On July 10, 2023, Serrano came out of retirement and took over the reins as head coach at Johnson University in Knoxville, Tennessee. Taking over a program that was 5-44 (4-26 in the AAC Conference) the previous season, Serrano turned things around quickly. He led the Royals to an impressive 24-21 overall mark which included winning the last 6 consecutive games to earn a post-season bid for the first time in school history.

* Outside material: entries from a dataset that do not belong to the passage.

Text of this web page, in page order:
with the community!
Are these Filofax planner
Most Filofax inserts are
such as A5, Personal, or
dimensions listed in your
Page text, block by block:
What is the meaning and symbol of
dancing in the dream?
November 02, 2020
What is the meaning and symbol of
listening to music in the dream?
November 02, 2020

The 24 overall wins and 14 AAC Conference wins are both new school records.

==Head coaching record==

Record table
| Season | Team | Overall | Conference | Standing | Postseason |
Cerritos Falcons (South Coast Conference (CCCAA)) (1991–1991)
| 1991 | Cerritos College | 28-16 | 18–6 |  |  |
| Cerritos College (3C2A): |  | 28-16 | 18-6 |  |  |  |  |  |
UC Irvine Anteaters (Big West Conference) (2005–2007)

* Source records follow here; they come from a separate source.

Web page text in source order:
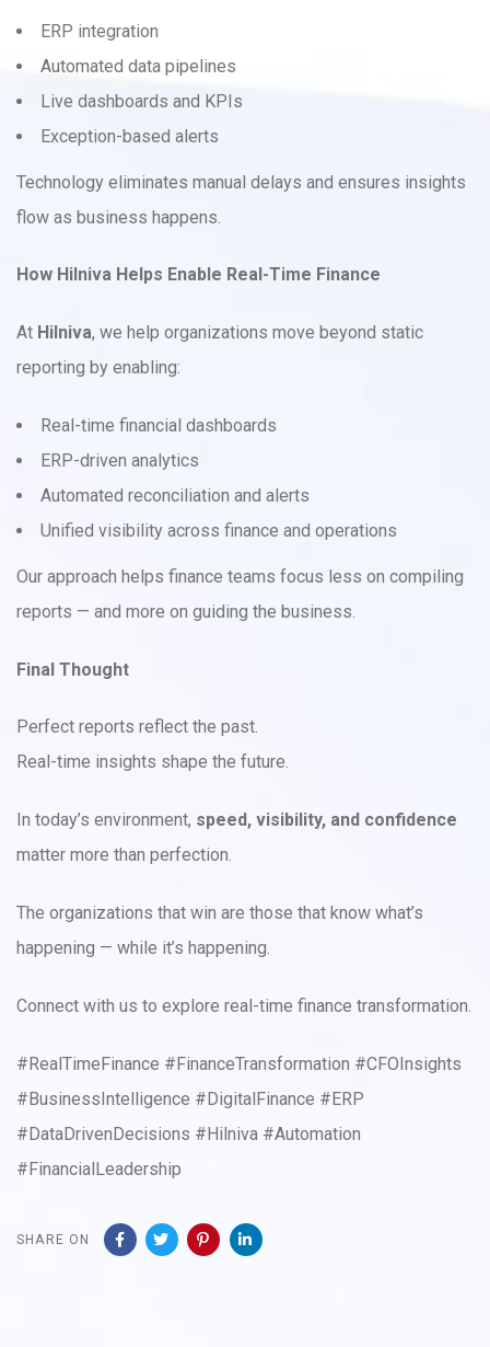
ERP integration
Automated data pipelines
Live dashboards and KPIs
Exception-based alerts
Technology eliminates manual delays and ensures insights
flow as business happens.
How Hilniva Helps Enable Real-Time Finance
At Hilniva, we help organizations move beyond static
reporting by enabling:
Real-time financial dashboards
ERP-driven analytics
Automated reconciliation and alerts
Unified visibility across finance and operations
Our approach helps finance teams focus less on compiling
reports — and more on guiding the business.
Final Thought
Perfect reports reflect the past.
Real-time insights shape the future.
In today’s environment, speed, visibility, and confidence
matter more than perfection.
The organizations that win are those that know what’s
happening — while it’s happening.
Connect with us to explore real-time finance transformation.
#RealTimeFinance #FinanceTransformation #CFOInsights
#BusinessIntelligence #DigitalFinance #ERP
#DataDrivenDecisions #Hilniva #Automation
#FinancialLeadership
SHARE ON

| 2005 | UC Irvine | 31–25 | 10–11 | 5th |  |
| 2006 | UC Irvine | 36–24 | 11–10 | 3rd | NCAA Regional |
| 2007 | UC Irvine | 47–17–1 | 15–6 | T–2nd | College World Series |
| UC Irvine: |  | 114–66–1 | 36–27 |  |  |  |  |  |
Cal State Fullerton Titans (Big West Conference) (2008–2011)
| 2008 | Cal State Fullerton | 41–22 | 16–8 | T–1st | NCAA Super Regional |
| 2009 | Cal State Fullerton | 47–16 | 17–7 | 2nd | College World Series |
| 2010 | Cal State Fullerton | 46–18 | 21–3 | 1st | NCAA Super Regional |
| 2011 | Cal State Fullerton | 41–17 | 19–5 | 1st | NCAA Regional |
| Cal State Fullerton: |  | 175–73 | 73–23 |  |  |  |  |  |
Tennessee Volunteers (Southeastern Conference) (2012–2017)
| 2012 | Tennessee | 24–31 | 8–22 | 6th (East) |  |
| 2013 | Tennessee | 22–30 | 8–20 | 6th (East) |  |
| 2014 | Tennessee | 31–23 | 12–18 | 5th (East) | SEC Tournament |
| 2015 | Tennessee | 24–26 | 11–18 | 6th (East) | SEC Tournament |
| 2016 | Tennessee | 29–28 | 9–21 | T–6th (East) | SEC Tournament |
| 2017 | Tennessee | 27–25 | 7–21 | 7th (East) |  |
| Tennessee: |  | 157–163 | 55–120 |  |  |  |  |  |
Cal State Northridge Matadors (Big West Conference) (2020–2022)
| 2020 | Cal State Northridge | 10–5 | 0–0 |  | Season canceled due to COVID-19 |
| 2021 | Cal State Northridge | 21–19 | 21-19 | T-4th |  |
| 2022 | Cal State Northridge | 32–22 | 17–13 |  |  |
| Cal State Northridge: |  | 63–46 | 38–32 |  |  |  |  |  |
Johnson University Royals (Appalachian Athletic Conference) (2024–present)
| 2024 | Johnson University | 24–21 | 14–16 | 7th | AAC Tournament |
| 2025 | Johnson University | 36–10 | 21–9 | 4th | NAIA Shreveport Regional |
| 2026 | Johnson University | 40–14 | 20–6 | 2nd | NAIA World Series (5th) |
| Johnson University (NAIA): |  | 100–53 | 55-31 |  |  |  |  |  |
| Total: |  | 516–349–1 |  |  |  |  |  |  |  |
National champion Postseason invitational champion Conference regular season champion Conference regular season and conference tournament champion Division regular season champion Division regular season and conference tournament champion Conference tournament champion

==Personal==
He and his second wife, Tracy, have three sons: Kyle, Zachary, and Parker. Kyle played for Dave at Tennessee.